Assuming you're burning gas in a condensing boiler with output temps at or under 125F you'd be getting about 95% efficiency out of it, so the heat going into your house (as opposed to out the exhaust venting) is 0.95 x 16,854= ~16,000 BTU/HDD.
With 24 hours in a day, per degree-
hour that's 16,000/24= 667 BTU/ degree hour.
In Roanoke the 99% outside design temp is +17F. Heating degree-days are measured at a presumed heating/cooling balance point of 65F, so your heating-degrees are 65F-17F= 48F.
That implies your heat load at the 99% outside design temp is 667 BTU/degree-hr x 48F degrees= 32,000 BTU/hr, give or take.
If your radiation square-feet equivalent is 580 sq.ft., at the 99% outside design condition that's 32,000/580= ~ 55 BTU per square foot. Taking a peek at
the graph on page 2 of this simple guide, it cross the 55 BTU/ft line at about 122F
average water temp.
If your system radiation water is pumping at a rate that delivers a 20F delta-T at about those temps, you would need 132F output, and be getting a 112F return. If it's more like a 10F delta you'd be looking at ~127F out, ~117F return.
Since you probably used some gas for hot water etc (or did you not bathe or wash dishes/clothes that week?
), start out setting up the curve for 125F output @ +17F and see if it still keeps up when it gets really cold out. If you go through a night where it drops to the low 20s and it doesn't lose ground, back it off to 120F out @ +17F. If it doesn't quite keep up when the temps are in the low 20s bump it up to 130F @ +17F. But that's going to be about the right range, if you measured up the radiators correctly.
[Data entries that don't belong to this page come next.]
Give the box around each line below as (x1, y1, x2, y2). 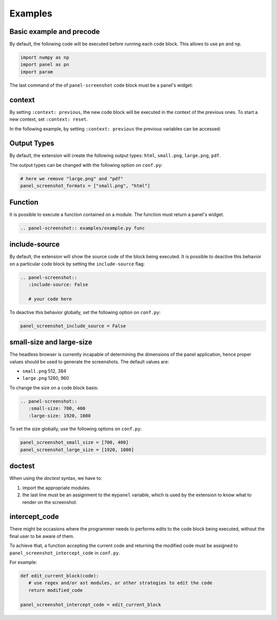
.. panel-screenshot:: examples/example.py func (20, 225, 145, 231)
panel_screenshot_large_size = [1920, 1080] (20, 447, 134, 453)
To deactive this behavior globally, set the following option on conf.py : (9, 309, 161, 315)
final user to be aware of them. (9, 533, 74, 539)
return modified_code (28, 587, 83, 593)
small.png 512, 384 (22, 367, 67, 374)
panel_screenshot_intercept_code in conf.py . (9, 550, 120, 556)
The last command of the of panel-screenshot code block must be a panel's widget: (9, 82, 193, 88)
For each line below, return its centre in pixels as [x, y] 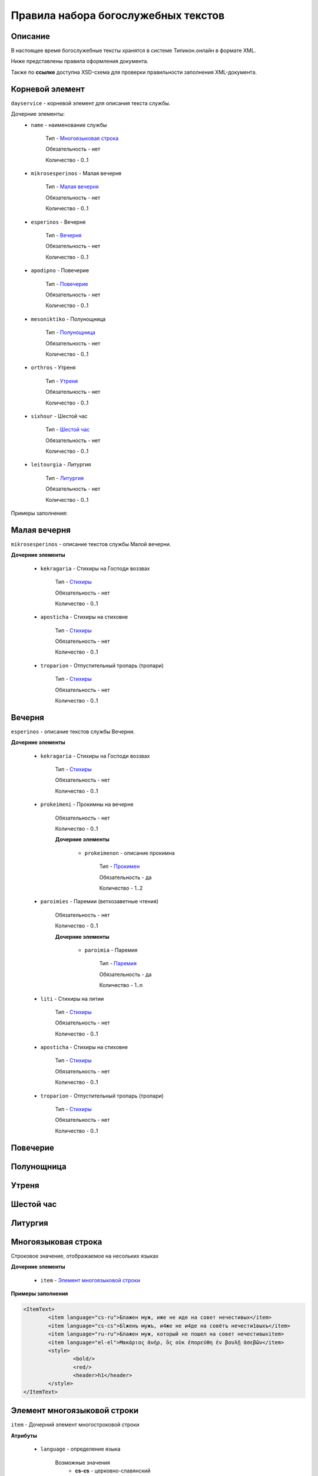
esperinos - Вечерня [58, 222]
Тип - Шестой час [68, 430]
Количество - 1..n [121, 985]
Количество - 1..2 [121, 888]
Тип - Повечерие [67, 284]
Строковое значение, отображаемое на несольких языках [85, 1256]
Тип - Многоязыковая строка [82, 138]
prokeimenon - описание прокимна [130, 853]
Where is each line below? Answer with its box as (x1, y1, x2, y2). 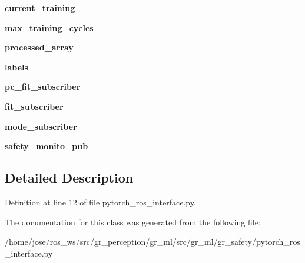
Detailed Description (5, 168, 134, 187)
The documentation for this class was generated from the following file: (5, 215, 261, 228)
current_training (5, 2, 75, 14)
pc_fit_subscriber (5, 80, 81, 93)
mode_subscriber (5, 120, 77, 132)
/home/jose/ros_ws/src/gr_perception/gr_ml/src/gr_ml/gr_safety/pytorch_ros (5, 235, 300, 248)
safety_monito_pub (5, 140, 88, 152)
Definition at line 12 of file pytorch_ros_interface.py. (5, 195, 196, 208)
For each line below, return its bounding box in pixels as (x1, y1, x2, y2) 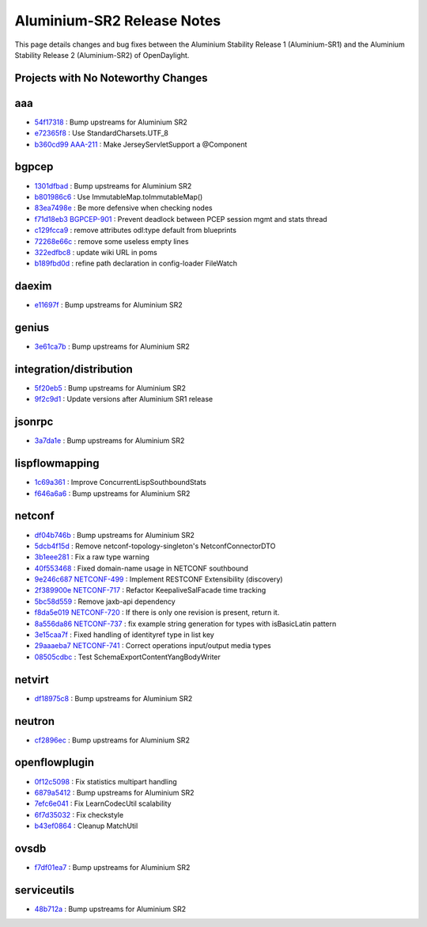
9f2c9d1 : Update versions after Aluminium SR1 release (34, 395, 213, 404)
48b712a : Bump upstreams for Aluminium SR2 (34, 904, 187, 914)
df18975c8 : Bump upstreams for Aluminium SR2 (34, 693, 193, 703)
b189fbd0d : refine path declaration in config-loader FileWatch (34, 258, 237, 269)
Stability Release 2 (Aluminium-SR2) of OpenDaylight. (14, 50, 190, 59)
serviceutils (14, 883, 75, 897)
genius (14, 321, 50, 334)
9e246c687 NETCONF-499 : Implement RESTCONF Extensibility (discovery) (34, 574, 284, 584)

There are some other factors that will skew it- a 40 mph wind on a cold winter night would increase the heat load enough to matter, and if your fuel use measurement week was calm & sunny, and the house has a lot of south facing window and high-R values (not likely, given the ~32K estimated heat load) the passive gains might be enough to more than offset your domestic hot water gas use or even a good fraction of your space heating use. But the calculation is good enough to get you to a reasonable starting point for tweaking the outdoor reset curve.